Individuals in the EEA/UK have the right to:

  • access their personal data
  • correct inaccurate data
  • request deletion (right to be forgotten)
  • restrict processing
  • object to certain processing
  • receive data portability
  • withdraw consent

Requests will be processed in accordance with applicable law.

  1. Data Retention

POD Health retains personal data only for as long as necessary to:

  • provide services
  • comply with legal obligations
  • maintain medical records where required
  • support research using anonymized datasets

Retention periods may vary depending on applicable healthcare regulations.

  1. Data Security

POD Health implements industry-standard safeguards including:

  • encryption in transit (TLS)
  • encryption at rest (AES-256)
  • role-based access control
  • multi-factor authentication
  • vulnerability testing and security audits
  • intrusion monitoring and incident response procedures

No system can guarantee absolute security; however, we take commercially reasonable measures to protect personal data.

  1. International Data Transfers

Personal data may be transferred to and processed in countries outside the user’s jurisdiction, including the United States.

Where required, POD Health implements safeguards such as:

  • Standard Contractual Clauses
  • data processing agreements
  • security controls consistent with GDPR requirements.

Data transfers outside the EEA/UK will use appropriate safeguards (Standard Contractual Clauses (SCCs), binding corporate rules where applicable, or other lawful mechanisms). Transfers of EEA/UK special category data follow GDPR requirements and rely on explicit consent or another Article 9 condition plus appropriate safeguards.

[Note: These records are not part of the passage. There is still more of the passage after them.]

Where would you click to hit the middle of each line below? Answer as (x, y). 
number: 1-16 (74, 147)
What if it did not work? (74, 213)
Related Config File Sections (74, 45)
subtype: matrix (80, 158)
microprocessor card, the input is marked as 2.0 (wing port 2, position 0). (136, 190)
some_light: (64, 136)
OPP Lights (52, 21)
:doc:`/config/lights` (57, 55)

  1. Automated Decision-Making and AI Processing

The Platform uses algorithmic analysis and AI-based systems to assist healthcare professionals.

AI outputs:

  • support clinical evaluation
  • do not independently diagnose or replace medical judgment
  • are intended solely as decision-support tools.

Healthcare professionals remain responsible for all clinical decisions.

  1. Data Breach Notification

In the event of a confirmed data breach affecting personal data, POD Health will:

  • investigate the incident
  • notify affected individuals where required
  • report the breach to regulators when legally required

Notification will occur within applicable statutory timelines.

  1. Children and capacity

Minors under applicable ages (16 in California unless state law provides otherwise; local law applies elsewhere) require parental/guardian consent for sensitive data processing. For individuals lacking capacity, authorized representatives must provide consent consistent with applicable law.

  1. Third-Party Websites

The Platform may contain links to third-party websites.
POD Health is not responsible for the privacy practices of those websites.

Users should review third-party privacy policies independently.

  1. Updates to this Privacy Policy

POD Health may update this Privacy Policy periodically to reflect:

  • regulatory changes
  • operational improvements
  • technology updates

Material changes will be communicated through the Platform or via email.

  1. Contact Information

For privacy inquiries or requests:

POD Health Privacy Office
Email: privacy@podhealth.ai

  1. Disclaimer

The Platform is a health analytics and support tool and does not replace professional medical advice, diagnosis, or treatment.
Users should always consult qualified healthcare professionals regarding medical decisions.